Required action:
Where the line with "Algarve / ByVolta ao Algarve" appears below, start writing out lines exactly, and finish with the line with "massagem é realizada", which is included; write out nothing else.
------------
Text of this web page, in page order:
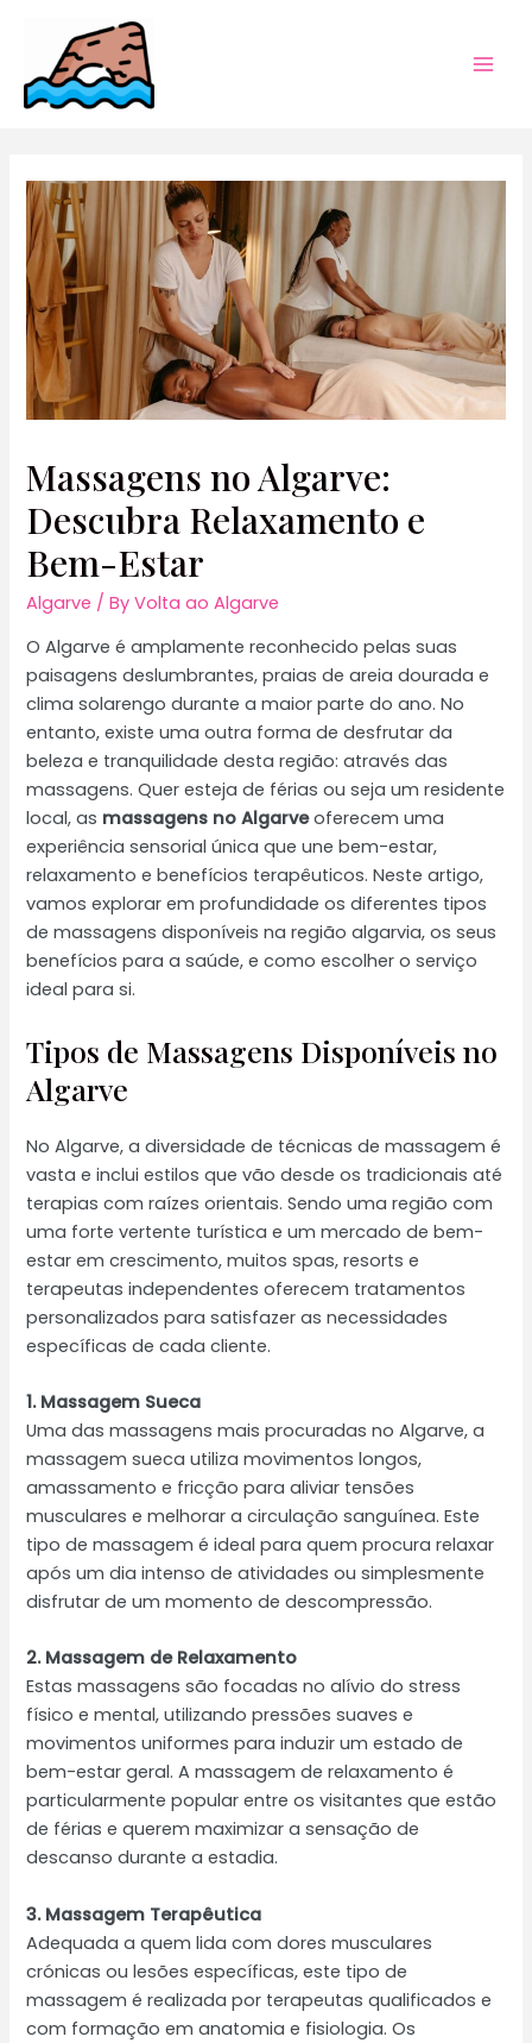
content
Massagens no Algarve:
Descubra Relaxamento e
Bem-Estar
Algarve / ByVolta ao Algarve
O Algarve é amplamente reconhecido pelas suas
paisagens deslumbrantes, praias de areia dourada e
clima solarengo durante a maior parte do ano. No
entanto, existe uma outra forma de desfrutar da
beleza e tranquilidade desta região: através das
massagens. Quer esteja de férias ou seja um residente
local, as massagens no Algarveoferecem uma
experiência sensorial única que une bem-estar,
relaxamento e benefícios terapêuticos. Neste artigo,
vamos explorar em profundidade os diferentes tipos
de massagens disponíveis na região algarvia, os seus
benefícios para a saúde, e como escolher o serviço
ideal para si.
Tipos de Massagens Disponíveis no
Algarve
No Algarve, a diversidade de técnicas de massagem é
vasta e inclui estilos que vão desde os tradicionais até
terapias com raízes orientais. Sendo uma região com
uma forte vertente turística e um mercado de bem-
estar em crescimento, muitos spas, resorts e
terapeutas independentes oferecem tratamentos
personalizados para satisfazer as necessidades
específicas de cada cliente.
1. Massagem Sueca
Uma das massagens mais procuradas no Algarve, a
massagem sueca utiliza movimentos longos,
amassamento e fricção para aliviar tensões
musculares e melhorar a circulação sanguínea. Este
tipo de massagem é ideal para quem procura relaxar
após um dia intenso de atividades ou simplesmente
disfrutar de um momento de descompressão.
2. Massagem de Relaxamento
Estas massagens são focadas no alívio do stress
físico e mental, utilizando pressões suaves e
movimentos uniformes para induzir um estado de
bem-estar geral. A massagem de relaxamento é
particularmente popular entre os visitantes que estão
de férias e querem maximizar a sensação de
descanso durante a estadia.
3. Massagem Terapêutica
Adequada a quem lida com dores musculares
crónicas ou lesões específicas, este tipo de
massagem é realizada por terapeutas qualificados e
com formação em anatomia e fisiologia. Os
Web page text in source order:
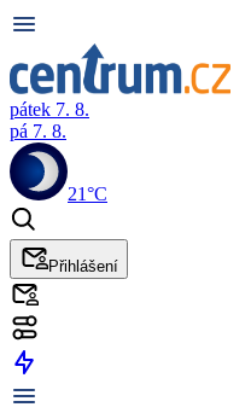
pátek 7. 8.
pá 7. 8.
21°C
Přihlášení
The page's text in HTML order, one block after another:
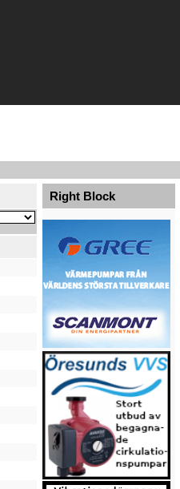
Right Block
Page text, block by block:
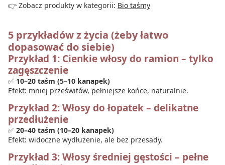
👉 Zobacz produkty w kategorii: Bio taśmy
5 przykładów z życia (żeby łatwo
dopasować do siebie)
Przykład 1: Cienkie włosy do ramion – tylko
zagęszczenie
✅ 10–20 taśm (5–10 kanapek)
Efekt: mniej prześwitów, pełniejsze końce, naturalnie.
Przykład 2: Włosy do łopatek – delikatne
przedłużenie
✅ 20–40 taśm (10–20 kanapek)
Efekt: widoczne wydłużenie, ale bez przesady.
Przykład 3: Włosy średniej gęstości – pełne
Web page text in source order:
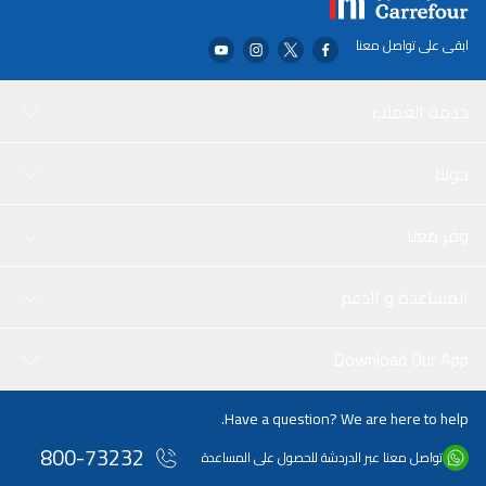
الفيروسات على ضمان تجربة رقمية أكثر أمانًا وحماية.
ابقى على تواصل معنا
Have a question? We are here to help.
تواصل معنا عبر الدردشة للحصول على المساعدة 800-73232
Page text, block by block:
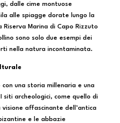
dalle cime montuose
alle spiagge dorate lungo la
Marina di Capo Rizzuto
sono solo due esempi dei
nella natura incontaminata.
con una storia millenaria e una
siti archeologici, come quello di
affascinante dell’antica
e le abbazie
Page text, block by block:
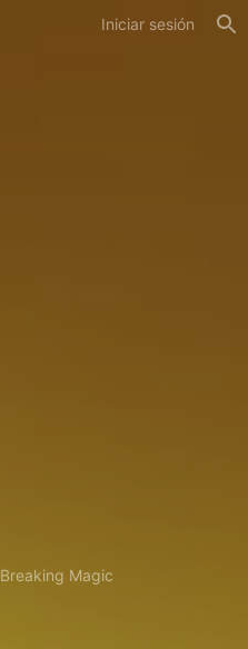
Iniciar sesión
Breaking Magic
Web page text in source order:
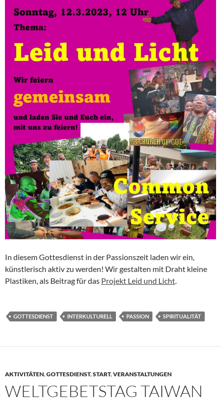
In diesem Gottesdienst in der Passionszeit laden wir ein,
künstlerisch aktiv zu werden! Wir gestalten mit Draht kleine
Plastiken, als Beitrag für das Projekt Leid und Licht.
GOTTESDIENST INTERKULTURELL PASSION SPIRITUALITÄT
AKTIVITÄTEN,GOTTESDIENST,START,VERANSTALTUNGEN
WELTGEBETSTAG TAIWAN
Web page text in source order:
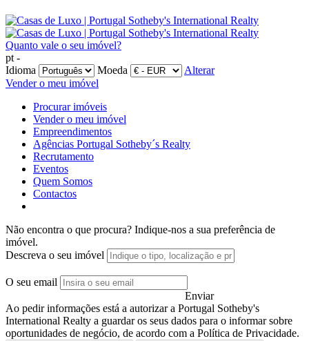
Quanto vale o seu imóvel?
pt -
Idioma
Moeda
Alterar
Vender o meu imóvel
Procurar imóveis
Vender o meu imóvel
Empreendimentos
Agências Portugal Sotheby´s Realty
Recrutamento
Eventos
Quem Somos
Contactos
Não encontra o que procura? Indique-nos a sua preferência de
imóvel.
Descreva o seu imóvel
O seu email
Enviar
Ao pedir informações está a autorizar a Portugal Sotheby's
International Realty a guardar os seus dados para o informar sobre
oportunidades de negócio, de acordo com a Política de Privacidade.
------------
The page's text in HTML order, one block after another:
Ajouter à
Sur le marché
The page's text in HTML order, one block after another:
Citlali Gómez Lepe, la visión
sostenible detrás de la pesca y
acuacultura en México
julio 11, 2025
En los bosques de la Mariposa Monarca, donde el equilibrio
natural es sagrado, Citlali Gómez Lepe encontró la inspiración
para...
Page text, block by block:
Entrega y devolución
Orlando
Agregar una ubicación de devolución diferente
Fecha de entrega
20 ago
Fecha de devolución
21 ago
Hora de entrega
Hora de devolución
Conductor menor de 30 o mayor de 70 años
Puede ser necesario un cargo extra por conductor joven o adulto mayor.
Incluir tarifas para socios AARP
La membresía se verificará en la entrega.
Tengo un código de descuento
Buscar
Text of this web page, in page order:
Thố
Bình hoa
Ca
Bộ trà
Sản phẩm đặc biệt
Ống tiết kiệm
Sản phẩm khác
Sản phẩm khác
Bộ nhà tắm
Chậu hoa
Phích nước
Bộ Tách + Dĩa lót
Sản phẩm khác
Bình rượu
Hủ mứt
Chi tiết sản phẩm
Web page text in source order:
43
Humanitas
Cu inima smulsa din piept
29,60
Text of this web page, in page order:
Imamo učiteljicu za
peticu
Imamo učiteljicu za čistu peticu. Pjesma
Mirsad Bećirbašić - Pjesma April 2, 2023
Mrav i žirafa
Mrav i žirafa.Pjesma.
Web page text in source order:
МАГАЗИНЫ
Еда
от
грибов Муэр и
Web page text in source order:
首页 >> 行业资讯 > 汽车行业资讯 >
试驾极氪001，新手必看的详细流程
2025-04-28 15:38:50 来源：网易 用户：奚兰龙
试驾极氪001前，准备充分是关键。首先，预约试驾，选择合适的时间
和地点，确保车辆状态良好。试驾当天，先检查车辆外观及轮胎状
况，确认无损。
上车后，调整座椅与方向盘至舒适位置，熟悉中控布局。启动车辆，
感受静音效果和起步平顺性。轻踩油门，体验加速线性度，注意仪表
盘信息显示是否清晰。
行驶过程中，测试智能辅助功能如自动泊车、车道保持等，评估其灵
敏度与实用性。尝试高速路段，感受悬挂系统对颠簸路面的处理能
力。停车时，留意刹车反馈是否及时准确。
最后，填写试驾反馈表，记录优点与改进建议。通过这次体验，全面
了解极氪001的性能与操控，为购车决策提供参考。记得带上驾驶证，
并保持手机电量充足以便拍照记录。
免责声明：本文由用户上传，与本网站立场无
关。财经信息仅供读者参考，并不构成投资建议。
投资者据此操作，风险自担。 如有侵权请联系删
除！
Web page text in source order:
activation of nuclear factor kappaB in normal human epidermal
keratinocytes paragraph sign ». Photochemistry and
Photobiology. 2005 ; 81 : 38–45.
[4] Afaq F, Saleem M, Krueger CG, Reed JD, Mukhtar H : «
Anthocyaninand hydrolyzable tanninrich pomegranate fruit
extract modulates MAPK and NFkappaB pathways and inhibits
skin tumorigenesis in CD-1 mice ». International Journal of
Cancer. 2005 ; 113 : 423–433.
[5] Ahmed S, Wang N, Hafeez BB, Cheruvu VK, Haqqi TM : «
------------
Written solution:
Algarve / ByVolta ao Algarve
O Algarve é amplamente reconhecido pelas suas
paisagens deslumbrantes, praias de areia dourada e
clima solarengo durante a maior parte do ano. No
entanto, existe uma outra forma de desfrutar da
beleza e tranquilidade desta região: através das
massagens. Quer esteja de férias ou seja um residente
local, as massagens no Algarveoferecem uma
experiência sensorial única que une bem-estar,
relaxamento e benefícios terapêuticos. Neste artigo,
vamos explorar em profundidade os diferentes tipos
de massagens disponíveis na região algarvia, os seus
benefícios para a saúde, e como escolher o serviço
ideal para si.
Tipos de Massagens Disponíveis no
Algarve
No Algarve, a diversidade de técnicas de massagem é
vasta e inclui estilos que vão desde os tradicionais até
terapias com raízes orientais. Sendo uma região com
uma forte vertente turística e um mercado de bem-
estar em crescimento, muitos spas, resorts e
terapeutas independentes oferecem tratamentos
personalizados para satisfazer as necessidades
específicas de cada cliente.
1. Massagem Sueca
Uma das massagens mais procuradas no Algarve, a
massagem sueca utiliza movimentos longos,
amassamento e fricção para aliviar tensões
musculares e melhorar a circulação sanguínea. Este
tipo de massagem é ideal para quem procura relaxar
após um dia intenso de atividades ou simplesmente
disfrutar de um momento de descompressão.
2. Massagem de Relaxamento
Estas massagens são focadas no alívio do stress
físico e mental, utilizando pressões suaves e
movimentos uniformes para induzir um estado de
bem-estar geral. A massagem de relaxamento é
particularmente popular entre os visitantes que estão
de férias e querem maximizar a sensação de
descanso durante a estadia.
3. Massagem Terapêutica
Adequada a quem lida com dores musculares
crónicas ou lesões específicas, este tipo de
massagem é realizada por terapeutas qualificados e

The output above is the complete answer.